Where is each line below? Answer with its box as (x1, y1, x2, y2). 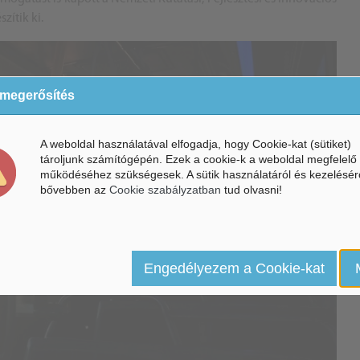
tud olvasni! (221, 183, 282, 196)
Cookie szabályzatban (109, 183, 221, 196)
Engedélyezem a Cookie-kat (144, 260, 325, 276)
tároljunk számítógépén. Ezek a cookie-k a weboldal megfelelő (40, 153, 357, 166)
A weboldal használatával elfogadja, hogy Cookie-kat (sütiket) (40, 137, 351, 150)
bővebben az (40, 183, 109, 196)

....

* WORK ITEM *
Your copy of the records must match them exactly, except that no pictures appear in it.

* SOLUTION TO THIS TASK *
Where is each line below? Answer with its box as (x1, y1, x2, y2). 
tud olvasni! (221, 183, 282, 196)
Cookie szabályzatban (109, 183, 221, 196)
Engedélyezem a Cookie-kat (144, 260, 325, 276)
tároljunk számítógépén. Ezek a cookie-k a weboldal megfelelő (40, 153, 357, 166)
A weboldal használatával elfogadja, hogy Cookie-kat (sütiket) (40, 137, 351, 150)
bővebben az (40, 183, 109, 196)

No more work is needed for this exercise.